» Task goal
Your task is to return all of the records exactly, minus any images.

(Stored data entries)
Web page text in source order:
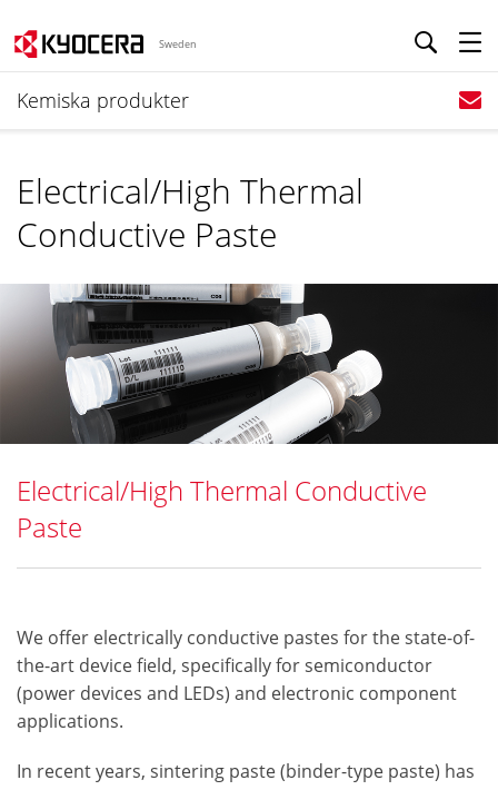
Sweden
Kemiska produkter
Electrical/High Thermal
Conductive Paste
Electrical/High Thermal Conductive
Paste
We offer electrically conductive pastes for the state-of-
the-art device field, specifically for semiconductor
(power devices and LEDs) and electronic component
applications.
In recent years, sintering paste (binder-type paste) has
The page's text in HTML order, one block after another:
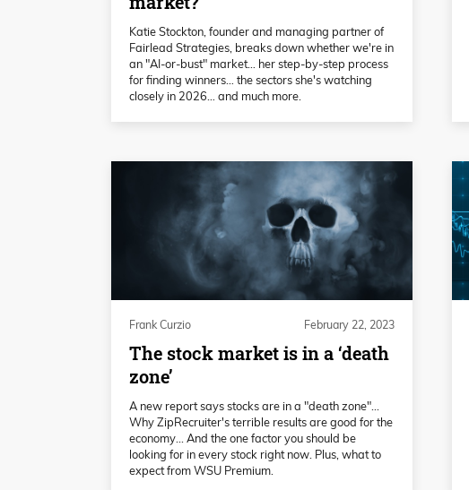
Katie Stockton, founder and managing partner of
Fairlead Strategies, breaks down whether we're in
an "AI-or-bust" market… her step-by-step process
for finding winners… the sectors she's watching
closely in 2026… and much more.
Frank Curzio February 22, 2023
The stock market is in a ‘death
zone’
A new report says stocks are in a "death zone"...
Why ZipRecruiter's terrible results are good for the
economy... And the one factor you should be
looking for in every stock right now. Plus, what to
expect from WSU Premium.
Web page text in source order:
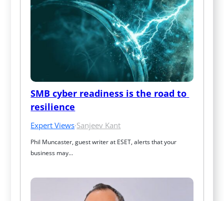
SMB cyber readiness is the road to
resilience
Expert Views·Sanjeev Kant
Phil Muncaster, guest writer at ESET, alerts that your
business may…
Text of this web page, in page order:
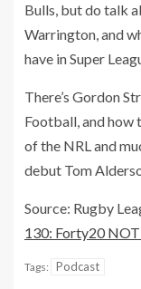
Bulls, but do talk
Warrington, and
have in Super
There’s Gordon
Football, and how
of the NRL and
debut Tom
Source: Rugby
130: Forty20
Tags: Podcast
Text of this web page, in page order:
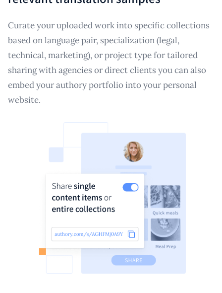
Curate your uploaded work into specific collections
based on language pair, specialization (legal,
technical, marketing), or project type for tailored
sharing with agencies or direct clients you can also
embed your authory portfolio into your personal
website.
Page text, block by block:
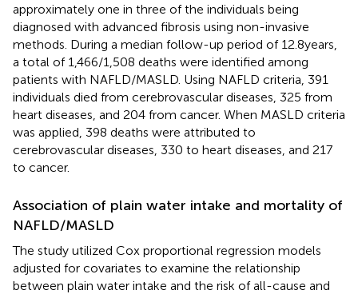
approximately one in three of the individuals being
diagnosed with advanced fibrosis using non-invasive
methods. During a median follow-up period of 12.8 years,
a total of 1,466/1,508 deaths were identified among
patients with NAFLD/MASLD. Using NAFLD criteria, 391
individuals died from cerebrovascular diseases, 325 from
heart diseases, and 204 from cancer. When MASLD criteria
was applied, 398 deaths were attributed to
cerebrovascular diseases, 330 to heart diseases, and 217
to cancer.
Association of plain water intake and mortality of
NAFLD/MASLD
The study utilized Cox proportional regression models
adjusted for covariates to examine the relationship
between plain water intake and the risk of all-cause and
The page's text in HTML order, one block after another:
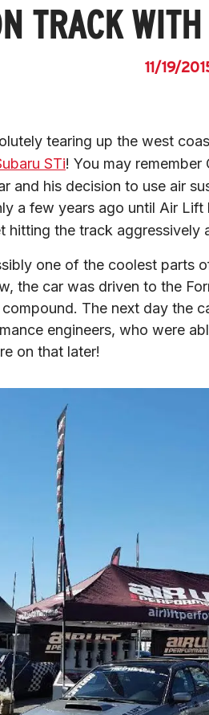
TRACK
11/19/
tearing up the west
STi! You may
and his decision to use air
a few years ago until Air
hitting the track aggressively
one of the coolest parts
the car was driven to the
The next day the
engineers, who were
on that later!

» Output for this task
Web page text in source order:
Sweden
Kemiska produkter
Electrical/High Thermal
Conductive Paste
Electrical/High Thermal Conductive
Paste
We offer electrically conductive pastes for the state-of-
the-art device field, specifically for semiconductor
(power devices and LEDs) and electronic component
applications.
In recent years, sintering paste (binder-type paste) has
The page's text in HTML order, one block after another:
Katie Stockton, founder and managing partner of
Fairlead Strategies, breaks down whether we're in
an "AI-or-bust" market… her step-by-step process
for finding winners… the sectors she's watching
closely in 2026… and much more.
Frank Curzio February 22, 2023
The stock market is in a ‘death
zone’
A new report says stocks are in a "death zone"...
Why ZipRecruiter's terrible results are good for the
economy... And the one factor you should be
looking for in every stock right now. Plus, what to
expect from WSU Premium.
Web page text in source order:
SMB cyber readiness is the road to
resilience
Expert Views·Sanjeev Kant
Phil Muncaster, guest writer at ESET, alerts that your
business may…
Text of this web page, in page order:
Bulls, but do talk
Warrington, and
have in Super
There’s Gordon
Football, and how
of the NRL and
debut Tom
Source: Rugby
130: Forty20
Tags: Podcast
Text of this web page, in page order:
Curate your uploaded work into specific collections
based on language pair, specialization (legal,
technical, marketing), or project type for tailored
sharing with agencies or direct clients you can also
embed your authory portfolio into your personal
website.
Page text, block by block:
approximately one in three of the individuals being
diagnosed with advanced fibrosis using non-invasive
methods. During a median follow-up period of 12.8 years,
a total of 1,466/1,508 deaths were identified among
patients with NAFLD/MASLD. Using NAFLD criteria, 391
individuals died from cerebrovascular diseases, 325 from
heart diseases, and 204 from cancer. When MASLD criteria
was applied, 398 deaths were attributed to
cerebrovascular diseases, 330 to heart diseases, and 217
to cancer.
Association of plain water intake and mortality of
NAFLD/MASLD
The study utilized Cox proportional regression models
adjusted for covariates to examine the relationship
between plain water intake and the risk of all-cause and
The page's text in HTML order, one block after another:
TRACK
11/19/
tearing up the west
STi! You may
and his decision to use air
a few years ago until Air
hitting the track aggressively
one of the coolest parts
the car was driven to the
The next day the
engineers, who were
on that later!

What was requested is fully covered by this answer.